* [Task goal] Once you find the line with "l’option Create dans" in the entries below, print it and each line after it up to and including the line with "Overring definition of", exactly, without pictures.

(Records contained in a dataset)

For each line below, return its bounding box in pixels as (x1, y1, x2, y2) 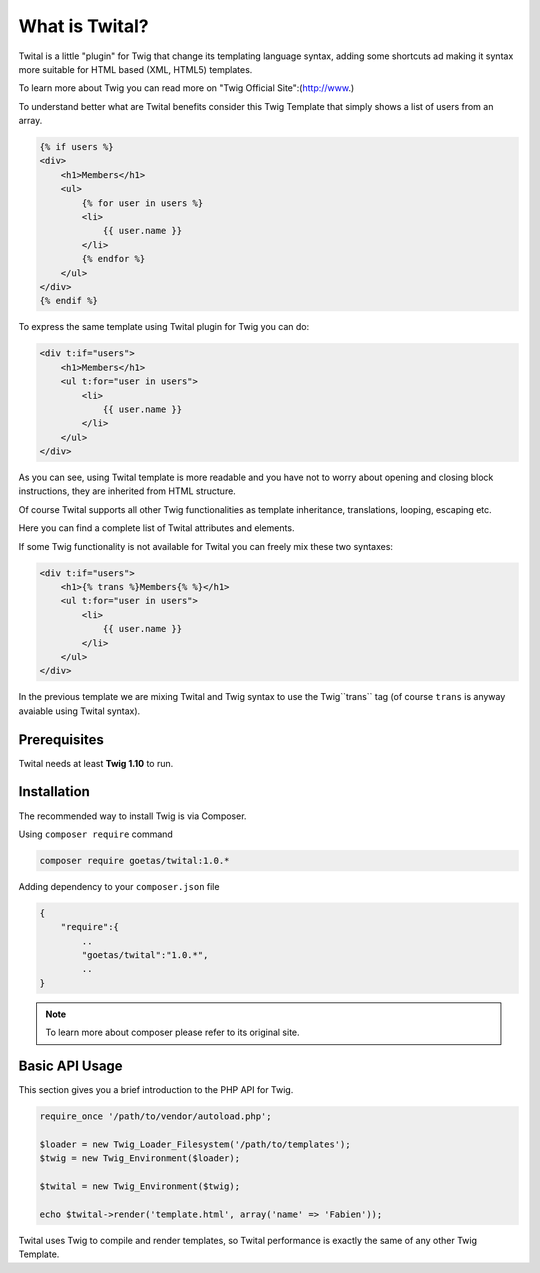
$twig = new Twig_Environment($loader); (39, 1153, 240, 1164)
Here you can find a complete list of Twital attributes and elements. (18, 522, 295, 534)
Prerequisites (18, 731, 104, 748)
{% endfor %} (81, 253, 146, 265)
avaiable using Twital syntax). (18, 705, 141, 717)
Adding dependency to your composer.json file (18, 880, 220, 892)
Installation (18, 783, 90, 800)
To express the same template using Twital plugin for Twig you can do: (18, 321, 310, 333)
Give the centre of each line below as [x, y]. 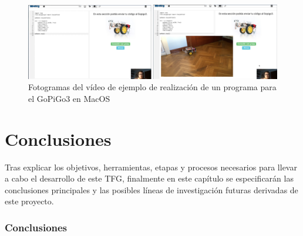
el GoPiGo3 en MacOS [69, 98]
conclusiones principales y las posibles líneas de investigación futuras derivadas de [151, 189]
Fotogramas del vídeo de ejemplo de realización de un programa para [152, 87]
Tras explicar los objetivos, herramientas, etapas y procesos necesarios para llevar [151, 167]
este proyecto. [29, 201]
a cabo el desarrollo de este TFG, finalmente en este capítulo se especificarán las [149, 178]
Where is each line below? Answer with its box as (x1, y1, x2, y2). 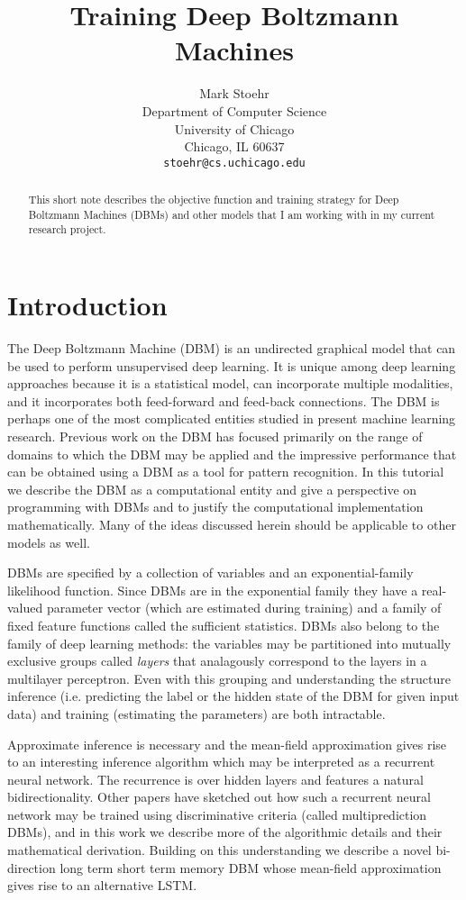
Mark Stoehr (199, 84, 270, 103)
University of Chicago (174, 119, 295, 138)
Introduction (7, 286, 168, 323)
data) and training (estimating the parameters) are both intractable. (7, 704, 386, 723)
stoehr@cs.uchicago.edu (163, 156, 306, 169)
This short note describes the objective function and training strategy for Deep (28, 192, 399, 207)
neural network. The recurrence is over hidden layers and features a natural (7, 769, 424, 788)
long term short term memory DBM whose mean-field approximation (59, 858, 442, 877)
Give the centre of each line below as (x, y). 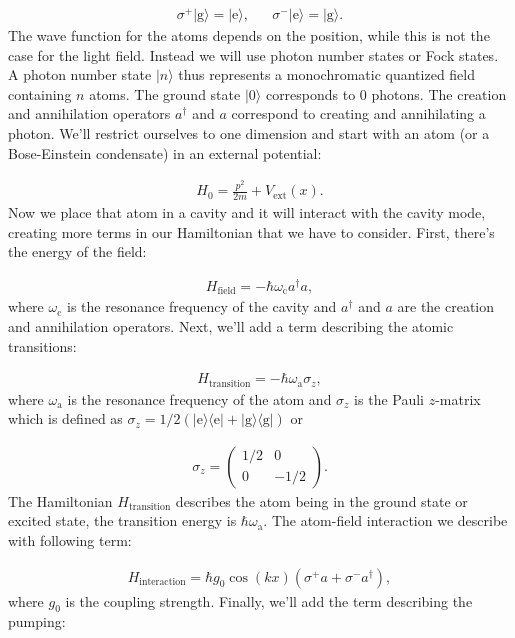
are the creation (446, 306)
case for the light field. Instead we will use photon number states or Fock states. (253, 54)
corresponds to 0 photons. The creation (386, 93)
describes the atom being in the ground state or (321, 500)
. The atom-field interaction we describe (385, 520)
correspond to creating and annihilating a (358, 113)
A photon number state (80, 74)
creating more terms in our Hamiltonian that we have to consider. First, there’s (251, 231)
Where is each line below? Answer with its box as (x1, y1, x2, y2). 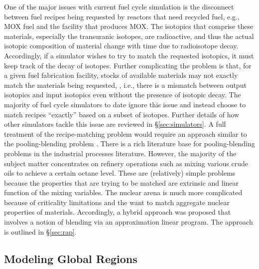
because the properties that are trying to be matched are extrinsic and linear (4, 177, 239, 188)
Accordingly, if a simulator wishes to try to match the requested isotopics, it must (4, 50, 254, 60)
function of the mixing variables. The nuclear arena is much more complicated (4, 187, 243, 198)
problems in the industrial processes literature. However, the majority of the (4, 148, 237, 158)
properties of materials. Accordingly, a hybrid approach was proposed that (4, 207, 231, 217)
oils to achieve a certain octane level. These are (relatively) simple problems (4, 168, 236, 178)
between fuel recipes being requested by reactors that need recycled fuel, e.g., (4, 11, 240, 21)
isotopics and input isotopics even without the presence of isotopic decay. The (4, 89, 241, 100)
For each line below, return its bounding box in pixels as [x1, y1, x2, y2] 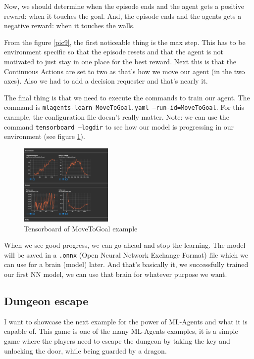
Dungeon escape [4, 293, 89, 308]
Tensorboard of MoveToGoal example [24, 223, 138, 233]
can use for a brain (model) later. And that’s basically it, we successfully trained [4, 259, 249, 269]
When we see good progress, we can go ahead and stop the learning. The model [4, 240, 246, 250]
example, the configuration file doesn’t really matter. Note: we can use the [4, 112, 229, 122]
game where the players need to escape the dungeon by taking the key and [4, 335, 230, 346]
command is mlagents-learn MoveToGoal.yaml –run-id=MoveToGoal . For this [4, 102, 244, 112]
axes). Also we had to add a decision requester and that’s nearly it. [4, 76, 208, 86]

---

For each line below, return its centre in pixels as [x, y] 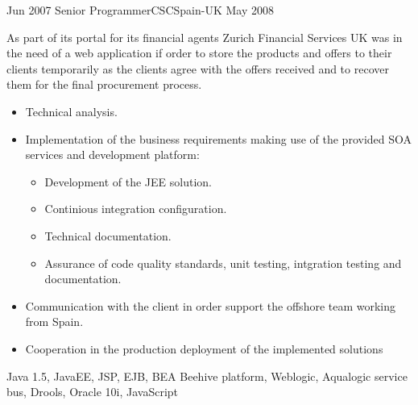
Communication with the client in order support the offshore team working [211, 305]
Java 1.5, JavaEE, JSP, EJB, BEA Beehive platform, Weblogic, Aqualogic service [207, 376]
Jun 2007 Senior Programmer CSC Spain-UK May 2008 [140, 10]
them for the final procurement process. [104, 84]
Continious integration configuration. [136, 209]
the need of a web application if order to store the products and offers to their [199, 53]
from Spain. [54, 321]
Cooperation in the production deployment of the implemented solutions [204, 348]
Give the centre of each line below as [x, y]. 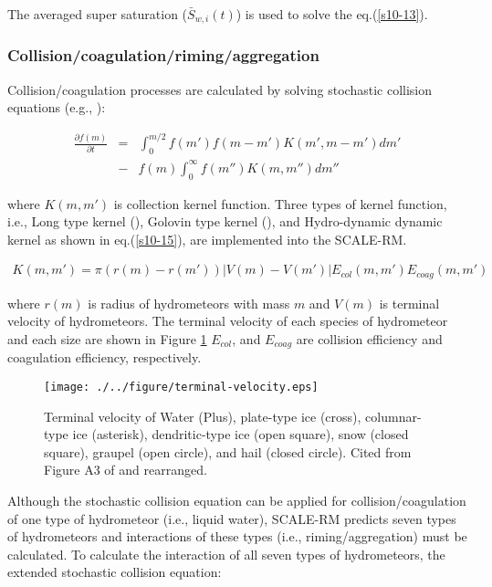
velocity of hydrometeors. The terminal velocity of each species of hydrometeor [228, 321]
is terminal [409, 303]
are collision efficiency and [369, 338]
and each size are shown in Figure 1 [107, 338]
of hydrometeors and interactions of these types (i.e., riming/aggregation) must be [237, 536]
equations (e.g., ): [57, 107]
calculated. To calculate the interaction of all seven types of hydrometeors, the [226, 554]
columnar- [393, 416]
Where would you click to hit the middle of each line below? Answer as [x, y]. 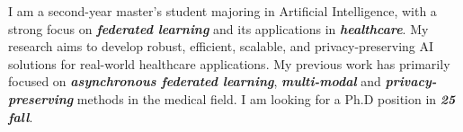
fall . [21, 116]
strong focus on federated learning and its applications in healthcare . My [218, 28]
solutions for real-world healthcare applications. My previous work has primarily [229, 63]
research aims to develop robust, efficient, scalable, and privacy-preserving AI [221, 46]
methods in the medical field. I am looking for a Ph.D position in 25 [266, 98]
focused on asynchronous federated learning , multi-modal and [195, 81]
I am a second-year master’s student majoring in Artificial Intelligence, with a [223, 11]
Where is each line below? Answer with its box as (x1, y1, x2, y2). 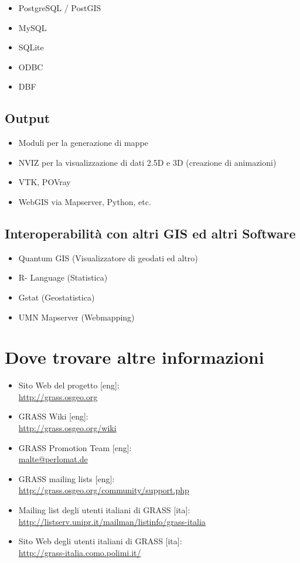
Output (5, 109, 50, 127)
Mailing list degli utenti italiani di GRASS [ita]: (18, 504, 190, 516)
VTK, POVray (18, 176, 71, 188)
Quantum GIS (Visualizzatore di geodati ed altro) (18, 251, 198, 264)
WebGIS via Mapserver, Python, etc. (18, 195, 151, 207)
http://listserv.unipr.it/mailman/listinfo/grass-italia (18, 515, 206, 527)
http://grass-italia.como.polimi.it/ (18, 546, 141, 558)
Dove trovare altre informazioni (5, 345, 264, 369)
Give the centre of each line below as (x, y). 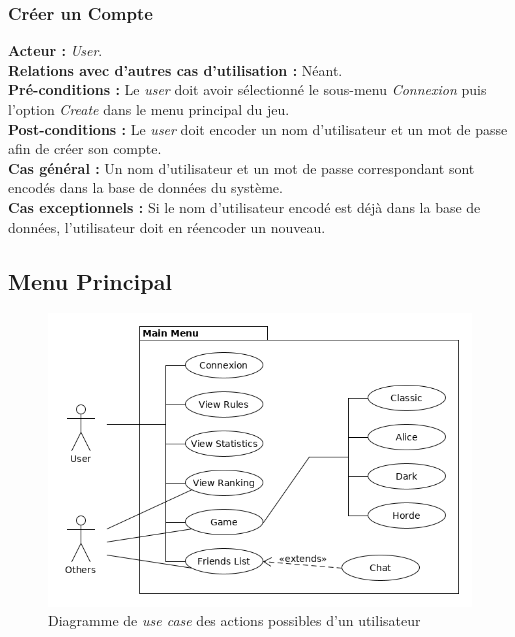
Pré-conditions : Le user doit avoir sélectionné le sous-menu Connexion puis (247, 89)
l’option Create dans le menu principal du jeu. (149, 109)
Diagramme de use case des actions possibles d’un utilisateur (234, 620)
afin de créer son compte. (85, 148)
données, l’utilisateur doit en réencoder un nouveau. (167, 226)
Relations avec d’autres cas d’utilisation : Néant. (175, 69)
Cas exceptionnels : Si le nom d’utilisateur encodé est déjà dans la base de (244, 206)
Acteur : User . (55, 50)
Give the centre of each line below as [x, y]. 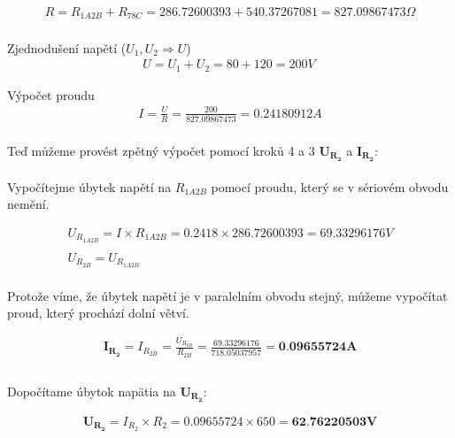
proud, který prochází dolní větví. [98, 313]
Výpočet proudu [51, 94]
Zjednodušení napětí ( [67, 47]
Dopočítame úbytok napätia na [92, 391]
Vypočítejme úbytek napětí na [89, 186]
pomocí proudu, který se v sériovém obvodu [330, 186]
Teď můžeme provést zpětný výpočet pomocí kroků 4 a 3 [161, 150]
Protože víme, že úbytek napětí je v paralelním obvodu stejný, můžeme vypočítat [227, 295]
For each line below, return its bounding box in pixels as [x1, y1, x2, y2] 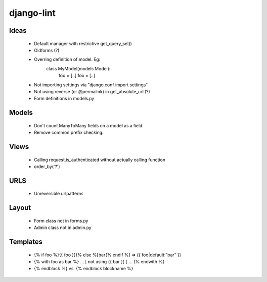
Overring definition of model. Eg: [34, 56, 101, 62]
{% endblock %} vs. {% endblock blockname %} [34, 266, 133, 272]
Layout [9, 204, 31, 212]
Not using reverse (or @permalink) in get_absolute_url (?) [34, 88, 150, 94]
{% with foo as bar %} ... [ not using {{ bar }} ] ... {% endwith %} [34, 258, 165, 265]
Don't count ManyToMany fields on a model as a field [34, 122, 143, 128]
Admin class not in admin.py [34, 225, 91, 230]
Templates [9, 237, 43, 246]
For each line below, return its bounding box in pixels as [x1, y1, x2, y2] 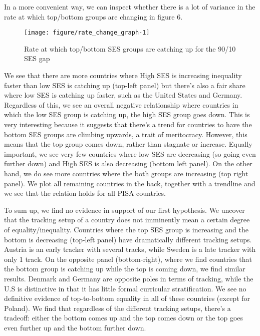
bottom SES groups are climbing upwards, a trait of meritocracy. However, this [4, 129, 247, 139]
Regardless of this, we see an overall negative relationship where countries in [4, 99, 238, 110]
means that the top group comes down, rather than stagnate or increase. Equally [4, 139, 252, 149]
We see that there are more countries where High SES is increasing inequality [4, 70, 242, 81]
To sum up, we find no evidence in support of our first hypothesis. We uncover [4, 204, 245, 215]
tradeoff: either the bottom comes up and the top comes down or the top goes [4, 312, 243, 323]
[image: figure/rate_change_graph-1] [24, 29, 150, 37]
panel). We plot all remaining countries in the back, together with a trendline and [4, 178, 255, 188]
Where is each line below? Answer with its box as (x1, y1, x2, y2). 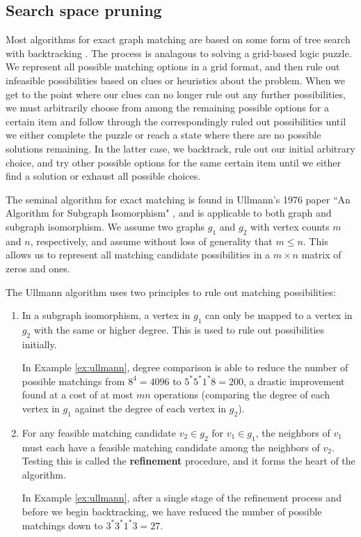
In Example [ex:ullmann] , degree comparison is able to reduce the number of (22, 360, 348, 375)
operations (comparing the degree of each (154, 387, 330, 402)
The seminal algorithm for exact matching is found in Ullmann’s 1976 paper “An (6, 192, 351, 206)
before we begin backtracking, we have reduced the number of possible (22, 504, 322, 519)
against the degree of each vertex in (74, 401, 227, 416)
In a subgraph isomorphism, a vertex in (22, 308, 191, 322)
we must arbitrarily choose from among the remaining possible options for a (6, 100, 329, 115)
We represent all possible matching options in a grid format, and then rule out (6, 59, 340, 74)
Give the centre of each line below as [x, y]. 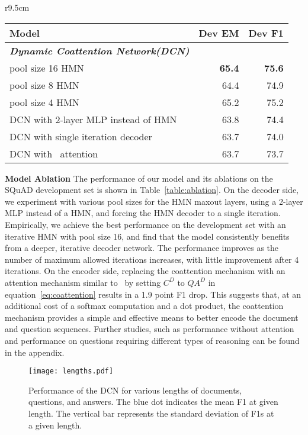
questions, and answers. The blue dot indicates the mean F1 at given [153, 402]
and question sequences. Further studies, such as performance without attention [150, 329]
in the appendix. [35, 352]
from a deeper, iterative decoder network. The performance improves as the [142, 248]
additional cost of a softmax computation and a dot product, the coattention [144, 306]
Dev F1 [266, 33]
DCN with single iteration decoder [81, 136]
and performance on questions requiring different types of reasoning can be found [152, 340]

* [Task result]
l’option Create dans le menu principal du jeu. (149, 109)
Diagramme de use case des actions possibles d’un utilisateur (234, 620)
afin de créer son compte. (85, 148)
données, l’utilisateur doit en réencoder un nouveau. (167, 226)
Relations avec d’autres cas d’utilisation : Néant. (175, 69)
Cas exceptionnels : Si le nom d’utilisateur encodé est déjà dans la base de (244, 206)
Acteur : User . (55, 50)
Give the centre of each line below as [x, y]. 
proud, který prochází dolní větví. [98, 313]
Výpočet proudu [51, 94]
Zjednodušení napětí ( [67, 47]
Dopočítame úbytok napätia na [92, 391]
Vypočítejme úbytek napětí na [89, 186]
pomocí proudu, který se v sériovém obvodu [330, 186]
Teď můžeme provést zpětný výpočet pomocí kroků 4 a 3 [161, 150]
Protože víme, že úbytek napětí je v paralelním obvodu stejný, můžeme vypočítat [227, 295]
For each line below, return its bounding box in pixels as [x1, y1, x2, y2] 
Overring definition of model. Eg: [34, 56, 101, 62]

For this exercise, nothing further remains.